IN A TUESDAY article about escalating violence in Baghdad's Green Zone, The New York Times continued to use the term "insurgent" to describe individuals who resist the U.S. and British occupation. Although there have been countless Bush administration speeches and press releases as well as media articles and editorials reporting "insurgent" attacks, the use of "insurgent" remains newsworthy as a propaganda phenomenon and as a barometer of popular support for our invasion of Iraq.

Linguistics Prof. Peter Baker reminded me in an interview that originally the administration and media used the term "terrorist" to describe Iraqi resistance fighters. Today, the media uses "insurgent" nearly without exception and even the administration uses "insurgent" as well as "terrorist." The evolution of the language used to dehumanize the victims of occupation illustrates both continuing elite denial of Iraqi humanity as well as incipient pragmatic criticism of the invasion.

"Terrorist" dehumanizes more completely than "insurgent." Terrorists, as President Bush has reminded us on numerous occasions, are motivated by hateful, destructive, misanthropic impulses. After Bush's absurd "mission accomplished" declaration aboard the Lincoln aircraft carrier in May 2003, and in the context of rapid growth of both al-Qaeda and the U.S. death toll in Iraq, some pragmatic supporters of American exceptionalism have begun to question the efficacy of this invasion.

History Prof. Tico Braun, whose writings deal extensively with political violence in Colombia, suggests that the declining use of "terrorist" and increasing use of "insurgent" "is a sign of grudging respect," signaling elite realization of the allegedly unanticipated consequences of suppressing a local population. Thus, from this perspective, media use of "insurgent" represents doubt about long-term prospects for U.S. domination of Iraq.

Despite recognition of the difficulties of occupation, through the use of "insurgent" the media continues to deny the resistance legitimacy. "Insurgents" destabilize for the sake of instability. While they may be harder to conquer than the military anticipated, they still fail to merit designation as "freedom fighters." While the word "insurgent" could allow for humanization of the rebels, in the present case it does not. Rather, it is a designation for less than human foreigners who kill our soldiers, while "terrorists" focus on civilians. Perhaps the media deserves praise for acknowledging that the "insurgents" have the occupying army rather than civilians as their primary target. We should not credit them, however, with recognizing the legitimacy of resistance against that army; their use of "insurgent" suggests that our army is the victim of malicious attacks by less than rational, if somewhat effective, savages.
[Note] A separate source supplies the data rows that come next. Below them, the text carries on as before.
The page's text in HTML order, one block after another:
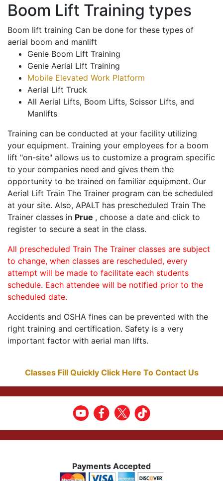
Boom Lift Training types
Boom lift training Can be done for these types of
aerial boom and manlift
Genie Boom Lift Training
Genie Aerial Lift Training
Mobile Elevated Work Platform
Aerial Lift Truck
All Aerial Lifts, Boom Lifts, Scissor Lifts, and
Manlifts
Training can be conducted at your facility utilizing
your equipment. Training your employees for a boom
lift "on-site" allows us to customize a program specific
to your companies need and gives them the
opportunity to be trained on familiar equipment. Our
Aerial Lift Train The Trainer program can be scheduled
at your site. Also, APALT has prescheduled Train The
Trainer classes in Prue , choose a date and click to
register to secure a seat in the class.
All prescheduled Train The Trainer classes are subject
to change, when classes are rescheduled, every
attempt will be made to facilitate each students
schedule. Each attendee will be notified prior to the
scheduled date.
Accidents and OSHA fines can be prevented with the
right training and certification. Safety is a very
important factor with aerial man lifts.
Classes Fill Quickly Click Here To Contact Us
Payments Accepted
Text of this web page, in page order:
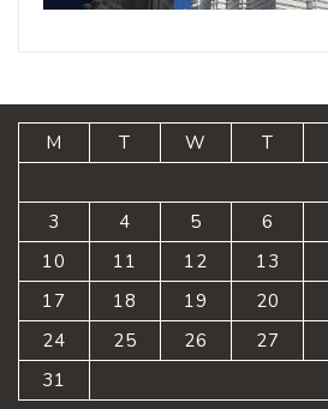
M T W T
3
4 5 6
10
11 12 13
17
18 19 20
24
25 26 27
31
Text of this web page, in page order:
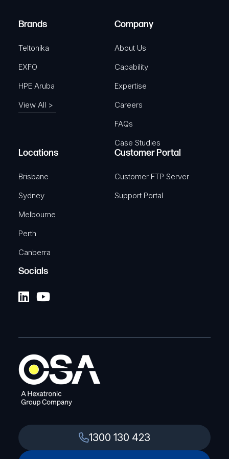
e
)
Brands
Teltonika
EXFO
HPE Aruba
View All >
Company
About Us
Capability
Expertise
Careers
FAQs
Case Studies
Locations
Brisbane
Sydney
Melbourne
Perth
Canberra
Customer Portal
Customer FTP Server
Support Portal
Socials
1300 130 423
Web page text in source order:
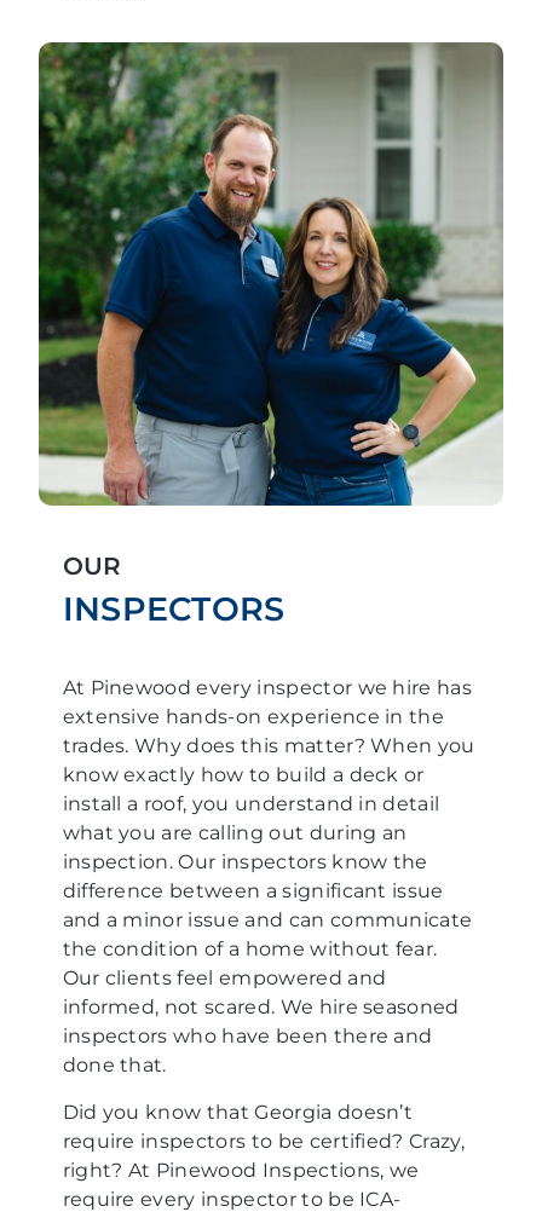
OUR
INSPECTORS
At Pinewood every inspector we hire has
extensive hands-on experience in the
trades. Why does this matter? When you
know exactly how to build a deck or
install a roof, you understand in detail
what you are calling out during an
inspection. Our inspectors know the
difference between a significant issue
and a minor issue and can communicate
the condition of a home without fear.
Our clients feel empowered and
informed, not scared. We hire seasoned
inspectors who have been there and
done that.
Did you know that Georgia doesn’t
require inspectors to be certified? Crazy,
right? At Pinewood Inspections, we
require every inspector to be ICA-
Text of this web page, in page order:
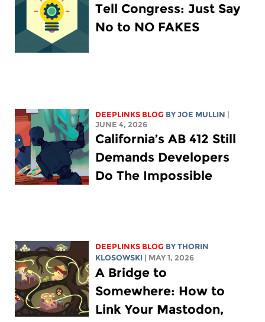
Tell Congress: Just Say
No to NO FAKES
DEEPLINKS BLOG BYJOE MULLIN
JUNE 4, 2026
California’s AB 412 Still
Demands Developers
Do The Impossible
DEEPLINKS BLOG BYTHORIN
KLOSOWSKI
| MAY 1, 2026
A Bridge to
Somewhere: How to
Link Your Mastodon,
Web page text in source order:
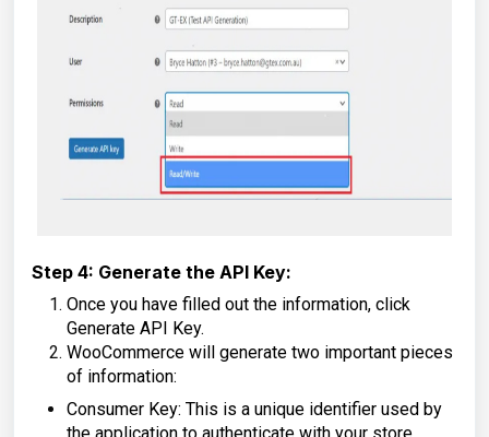
Step 4: Generate the API Key:
Once you have filled out the information, click
Generate API Key.
WooCommerce will generate two important pieces
of information:
Consumer Key: This is a unique identifier used by
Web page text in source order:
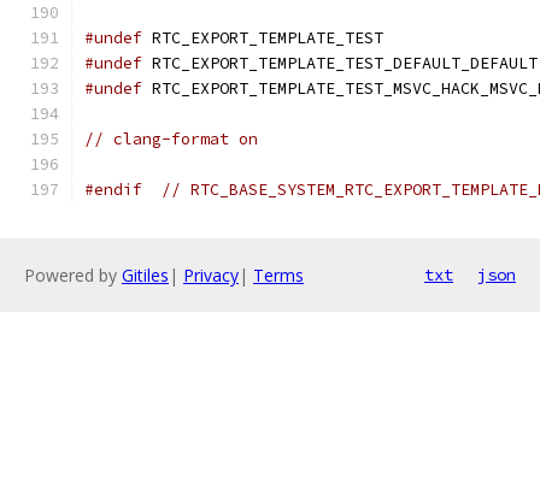
#undef RTC_EXPORT_TEMPLATE_TEST
#undef RTC_EXPORT_TEMPLATE_TEST_DEFAULT_DEFAULT
#undef
// clang-format on
#endif //
Powered by Gitiles | Privacy| Terms txt json
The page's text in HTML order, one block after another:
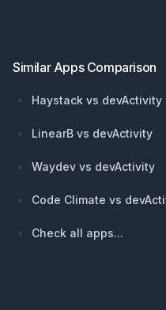
Similar Apps Comparison
Haystack vs devActivity
LinearB vs devActivity
Waydev vs devActivity
Code Climate vs
Check all apps...
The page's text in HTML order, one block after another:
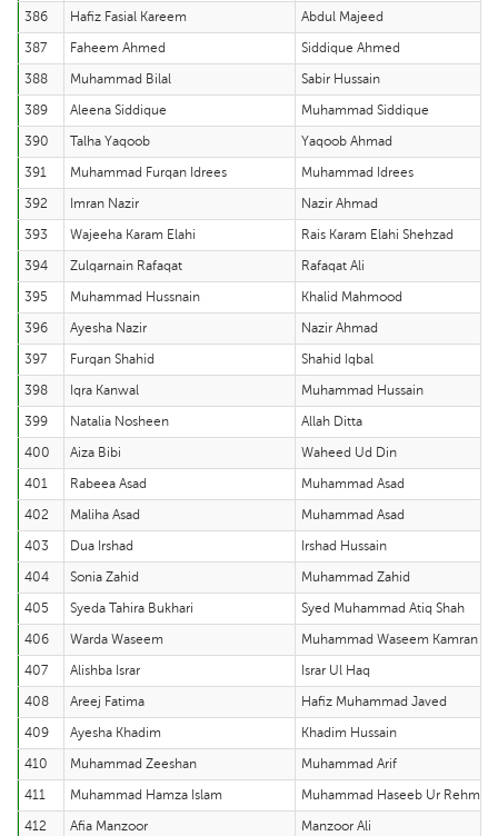
386
Hafiz Fasial Kareem
Abdul Majeed
387
Faheem Ahmed
Siddique Ahmed
388
Muhammad Bilal
Sabir Hussain
389
Aleena Siddique
Muhammad Siddique
390
Talha Yaqoob
Yaqoob Ahmad
391
Muhammad Furqan Idrees
Muhammad Idrees
392
Imran Nazir
Nazir Ahmad
393
Wajeeha Karam Elahi
Rais Karam Elahi Shehzad
394
Zulqarnain Rafaqat
Rafaqat Ali
395
Muhammad Hussnain
Khalid Mahmood
396
Ayesha Nazir
Nazir Ahmad
397
Furqan Shahid
Shahid Iqbal
398
Iqra Kanwal
Muhammad Hussain
399
Natalia Nosheen
Allah Ditta
400
Aiza Bibi
Waheed Ud Din
401
Rabeea Asad
Muhammad Asad
402
Maliha Asad
Muhammad Asad
403
Dua Irshad
Irshad Hussain
404
Sonia Zahid
Muhammad Zahid
405
Syeda Tahira Bukhari
Syed Muhammad Atiq Shah
406
Warda Waseem
Muhammad Waseem Kamran
407
Alishba Israr
Israr Ul Haq
408
Areej Fatima
Hafiz Muhammad Javed
409
Ayesha Khadim
Khadim Hussain
410
Muhammad Zeeshan
Muhammad Arif
411
Muhammad Hamza Islam
Muhammad Haseeb Ur Rehman
412
Afia Manzoor
Manzoor Ali
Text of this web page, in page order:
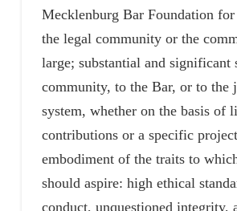
Mecklenburg Bar Foundation
the legal community or the
large; substantial and significant
community, to the Bar, or to the
system, whether on the basis of
contributions or a specific
embodiment of the traits to
should aspire: high ethical
conduct, unquestioned integrity,
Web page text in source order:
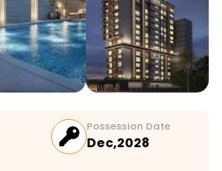
Possession Date
Dec,2028

Media use of "insurgent" also essentializes resistance fighters as fundamentally violent and destabilizing. They not only act today or tomorrow in an insurgent fashion; they are insurgents. As Anthropology Prof. Ellen Contini-Morava points out, a label such as "insurgent" makes that the Iraqis' defining characteristic. The use of "insurgent" to imply violent aggression is ironic, given that the United States and Britain attacked Iraq without provocation. Under any empirical measure, we remain the aggressors. By entering the homes of Iraqi citizens at will, by detaining any individuals without charges or representation and by using torture to intimidate the local population, we have created an atmosphere of terror in Iraq. In this context, the "insurgents [who] detonated a car bomb in the Al Shartta Alkhmisa neighborhood as an American convoy drove by (NY Times)" are defending themselves and their families against a foreign power that murders with impunity.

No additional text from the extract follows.